[WORK INSTRUCTION] Transcribe exactly everything in the data below from the line containing "negative z-axis and" down to the line containing "likelihood and prior", both lines included and nothing further.

════════════════════

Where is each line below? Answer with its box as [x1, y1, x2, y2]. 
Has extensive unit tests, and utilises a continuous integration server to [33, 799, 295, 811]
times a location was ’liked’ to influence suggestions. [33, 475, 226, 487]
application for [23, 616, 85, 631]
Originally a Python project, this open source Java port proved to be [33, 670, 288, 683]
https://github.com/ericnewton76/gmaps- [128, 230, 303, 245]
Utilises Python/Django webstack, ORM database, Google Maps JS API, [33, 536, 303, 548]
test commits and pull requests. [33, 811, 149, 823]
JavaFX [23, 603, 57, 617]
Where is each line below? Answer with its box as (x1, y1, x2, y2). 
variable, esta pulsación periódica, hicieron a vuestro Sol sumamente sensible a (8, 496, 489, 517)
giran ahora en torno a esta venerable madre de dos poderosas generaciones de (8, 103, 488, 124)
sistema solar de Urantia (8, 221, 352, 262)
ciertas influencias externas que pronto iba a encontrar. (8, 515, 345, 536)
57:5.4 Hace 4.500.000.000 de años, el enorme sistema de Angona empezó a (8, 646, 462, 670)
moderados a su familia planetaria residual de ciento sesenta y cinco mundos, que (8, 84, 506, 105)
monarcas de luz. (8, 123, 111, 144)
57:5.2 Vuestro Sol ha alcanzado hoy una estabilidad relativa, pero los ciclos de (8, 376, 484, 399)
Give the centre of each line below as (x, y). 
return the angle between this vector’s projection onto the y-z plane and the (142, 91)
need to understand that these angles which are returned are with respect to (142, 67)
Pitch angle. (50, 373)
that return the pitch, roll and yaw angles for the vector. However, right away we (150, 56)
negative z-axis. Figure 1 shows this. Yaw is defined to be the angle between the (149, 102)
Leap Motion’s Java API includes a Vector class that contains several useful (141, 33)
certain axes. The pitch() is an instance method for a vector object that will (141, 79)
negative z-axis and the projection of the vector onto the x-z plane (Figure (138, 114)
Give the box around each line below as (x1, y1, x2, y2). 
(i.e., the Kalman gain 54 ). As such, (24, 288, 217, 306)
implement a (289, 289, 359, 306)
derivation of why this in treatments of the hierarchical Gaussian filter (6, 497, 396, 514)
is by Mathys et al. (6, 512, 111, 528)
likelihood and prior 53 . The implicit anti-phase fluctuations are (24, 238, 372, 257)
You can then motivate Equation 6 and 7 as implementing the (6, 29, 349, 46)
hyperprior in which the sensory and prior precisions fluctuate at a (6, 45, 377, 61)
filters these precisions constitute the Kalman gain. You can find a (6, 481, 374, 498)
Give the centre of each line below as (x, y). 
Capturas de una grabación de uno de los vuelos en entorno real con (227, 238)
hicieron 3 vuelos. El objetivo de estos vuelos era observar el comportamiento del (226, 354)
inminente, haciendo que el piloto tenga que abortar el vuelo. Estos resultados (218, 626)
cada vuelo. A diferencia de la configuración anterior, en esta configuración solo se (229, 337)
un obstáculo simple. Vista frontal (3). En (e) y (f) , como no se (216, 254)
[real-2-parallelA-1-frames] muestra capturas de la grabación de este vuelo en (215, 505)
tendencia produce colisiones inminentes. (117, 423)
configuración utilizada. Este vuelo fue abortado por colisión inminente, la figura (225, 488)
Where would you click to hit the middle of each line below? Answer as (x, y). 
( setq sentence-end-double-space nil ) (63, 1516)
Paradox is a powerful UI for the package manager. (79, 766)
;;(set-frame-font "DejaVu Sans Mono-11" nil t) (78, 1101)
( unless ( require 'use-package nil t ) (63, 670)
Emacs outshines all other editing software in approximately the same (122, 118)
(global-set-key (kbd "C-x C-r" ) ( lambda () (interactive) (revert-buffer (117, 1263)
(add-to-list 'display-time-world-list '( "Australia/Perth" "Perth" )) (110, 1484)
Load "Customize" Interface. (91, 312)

════════════════════

[ANSWER AREA]
negative z-axis and the projection of the vector onto the x-z plane (Figure (138, 114)
Give the box around each line below as (x1, y1, x2, y2). 
(i.e., the Kalman gain 54 ). As such, (24, 288, 217, 306)
implement a (289, 289, 359, 306)
derivation of why this in treatments of the hierarchical Gaussian filter (6, 497, 396, 514)
is by Mathys et al. (6, 512, 111, 528)
likelihood and prior 53 . The implicit anti-phase fluctuations are (24, 238, 372, 257)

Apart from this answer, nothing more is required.